One area to watch out for with the group, called Parity for Main Street Employers: Efforts at the state level to tax pass-throughs at the entity level, and give a corresponding tax credit to the company's owners to avoid double taxation. Connecticut has released a similar proposal in its efforts to skirt the GOP tax law's new cap on state and local deductions, as Tax Notes reported this month . Smith and Brian Reardon of the S Corporation Association told Morning Tax on Tuesday that the coalition would work on the idea getting a beachhead in key states this year, and to distinguish the proposal from other workarounds they believe are less feasible, like the efforts in California and New Jersey to essentially allow taxpayers to get a charitable deduction for state and local taxes paid.


Bloomberg Government – Labor Dept.
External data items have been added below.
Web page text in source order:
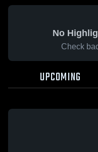
No
Check
UPCOMING
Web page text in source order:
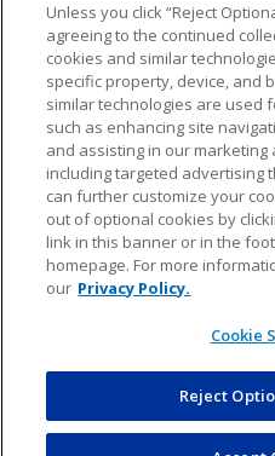
NFL.COM FAQ
CUSTOMER SERVICE YOUR
AD
© 2026 NFL Enterprises
design are registered
Unless you click “Reject
agreeing to the continued
cookies and similar
specific property, device, and
similar technologies are used
such as enhancing site
and assisting in our
including targeted advertising
can further customize your
out of optional cookies by
link in this banner or in the
homepage. For more
our Privacy Policy.
Cookie
Reject
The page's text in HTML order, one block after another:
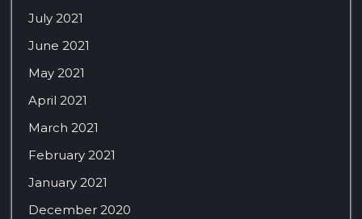
July 2021
June 2021
May 2021
April 2021
March 2021
February 2021
January 2021
December 2020
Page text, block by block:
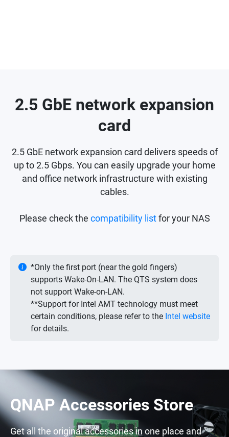
2.5 GbE network expansion
card
2.5 GbE network expansion card delivers speeds of
up to 2.5 Gbps. You can easily upgrade your home
and office network infrastructure with existing
cables.
Please check the compatibility listfor your NAS
*Only the first port (near the gold fingers)
supports Wake-On-LAN. The QTS system does
not support Wake-on-LAN.
**Support for Intel AMT technology must meet
certain conditions, please refer to the Intel website
for details.
QNAP Accessories Store
Get all the original accessories in one place and
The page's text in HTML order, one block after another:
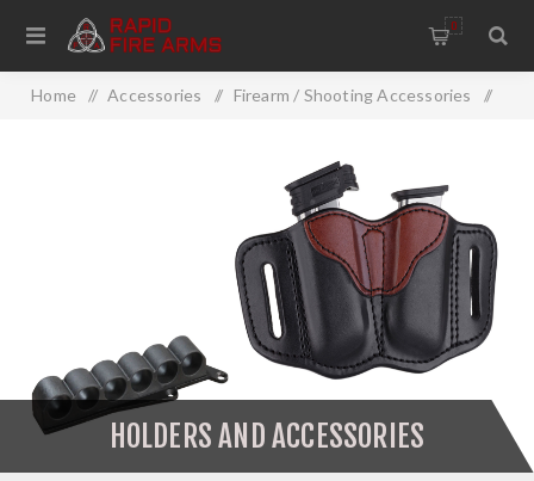
0
Home / Accessories / Firearm / Shooting Accessories /
HOLDERS AND ACCESSORIES
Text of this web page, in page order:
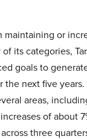
maintaining or
its categories,
goals to
next five
areas,
of about
three
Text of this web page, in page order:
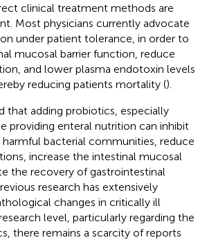
clinical treatment methods are
Most physicians currently advocate
under patient tolerance, in order to
mucosal barrier function, reduce
and lower plasma endotoxin levels
reducing patients mortality ().
that adding probiotics, especially
providing enteral nutrition can inhibit
bacterial communities, reduce
increase the intestinal mucosal
the recovery of gastrointestinal
research has extensively
changes in critically ill
level, particularly regarding the
there remains a scarcity of reports
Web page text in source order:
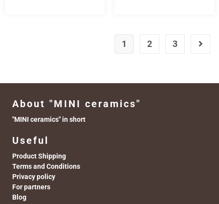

Tip-Pooling Response Doesn't Satisfy Top Democrat

  • DOL replies to oversight request without addressing scrubbed data
  • Rep. Bobby Scott (D-Va.) ‘disappointed’
  • Department stands by tip pool rulemaking's legality

The Labor Department responded to a House Democrat's oversight request on the tip pooling proposal by firmly defending the rulemaking in the face of criticism, according to a letter provided to Bloomberg Law. The letter was deemed inadequate by its recipient, Rep. Bobby Scott (D-Va.). “The Department failed to even address reports that this information was withheld, an action, that if true, compromises the integrity of the rulemaking process,” Scott said in a statement provided to Bloomberg Law. Scott's office wrote to the agency twice to seek information explaining a Feb. 1 Bloomberg Law report that the DOL's Wage and Hour Division completed, and then shelved, an analysis showing billions of dollars in worker tips could be transferred to bosses each year as a result of the recent proposed rule.

The December proposal would make it easier for employers to require servers and other workers who earn tips to share them with kitchen staff who don't. The regulation would reverse an Obama-era rule asserting that tips are the property of employees and can't be distributed to back-of-the house employees, including when tipped workers are paid the full federal minimum wage of $7.25 per hour. Scott and other Democrats are critical of the new rule because it doesn't expressly forbid businesses from participating in the pool themselves, provided they pay workers at least $7.25.

The agency responded to Scott Feb. 20 in a letter that reiterates and elaborates upon many of the DOL's previous statements in support of the rule. “Employees with wages starting below the federal minimum wage without tips would not be impacted,” Katherine McGuire, the DOL's assistant secretary for congressional and intergovernmental affairs, said in the oversight response. “The proposed rule reflects federal courts’ and the Department's serious concern that the Department exceeded its authority when promulgating the 2011 final rule.” Plus, “the prior administration's 2011 final rule did not include any quantitative economic analysis of the rule's impact,” McGuire added. The Obama rule wasn't tagged as “economically significant” and was intended to codify the agency's interpretation of the law.